1\. You have to be prepared to live your life in a way where you take complete
responsibility for your actions and results. Most people cannot do this. Its
always someone or somethings fault when things dont go well, or attributed to
luck. Luck does exist in the world, but your goal is not to be lucky. Your
goal is to control what factors you can so bad luck can’t knock you off track.

2\. Pick the right job. You have to either be a person who makes money from
others’ labor (business) or have some very special talent where you as an
individual contributor makes extremely outsized salary.

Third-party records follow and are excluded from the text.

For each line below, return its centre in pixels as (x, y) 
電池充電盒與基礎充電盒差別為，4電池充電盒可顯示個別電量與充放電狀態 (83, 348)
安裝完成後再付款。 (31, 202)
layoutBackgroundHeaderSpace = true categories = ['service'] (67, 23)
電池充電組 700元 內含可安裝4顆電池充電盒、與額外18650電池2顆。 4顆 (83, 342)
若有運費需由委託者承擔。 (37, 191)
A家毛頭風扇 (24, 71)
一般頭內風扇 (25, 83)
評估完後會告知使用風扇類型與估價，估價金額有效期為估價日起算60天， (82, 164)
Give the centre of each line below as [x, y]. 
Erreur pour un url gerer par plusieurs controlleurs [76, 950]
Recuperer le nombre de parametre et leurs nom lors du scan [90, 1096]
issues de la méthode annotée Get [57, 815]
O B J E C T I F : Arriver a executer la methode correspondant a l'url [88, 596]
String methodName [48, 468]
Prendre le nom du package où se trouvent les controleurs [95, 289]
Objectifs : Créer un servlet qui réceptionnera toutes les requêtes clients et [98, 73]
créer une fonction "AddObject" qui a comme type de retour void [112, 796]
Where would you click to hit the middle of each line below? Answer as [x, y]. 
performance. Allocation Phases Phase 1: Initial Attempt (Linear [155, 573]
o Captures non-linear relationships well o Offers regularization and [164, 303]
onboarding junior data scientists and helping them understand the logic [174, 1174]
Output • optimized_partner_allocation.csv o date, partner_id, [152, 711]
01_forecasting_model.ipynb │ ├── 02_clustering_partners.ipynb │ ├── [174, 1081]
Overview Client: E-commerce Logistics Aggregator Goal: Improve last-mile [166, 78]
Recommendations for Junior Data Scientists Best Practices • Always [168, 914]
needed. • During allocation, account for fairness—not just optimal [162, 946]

3\. If the goal is millionairre rich, get a moderately high paying job >100k,
work for a couple decades, and live like a pauper. You’ll become a
millionairre. If the goal is billionaire rich, you need to be on the ground
floor of something thats going to be huge in the next 20 years (ie.. the
Internet).

Starting a business in a mature industry, you have more problems with
competition, that is, pricing power, and competing against established players
for customers, and also for labor, etc..

------
bitxbitxbitcoin
A millionaire mindset has definitely made more than one person poor, though!

------
wolco
Changing a mindset is the first step to something new.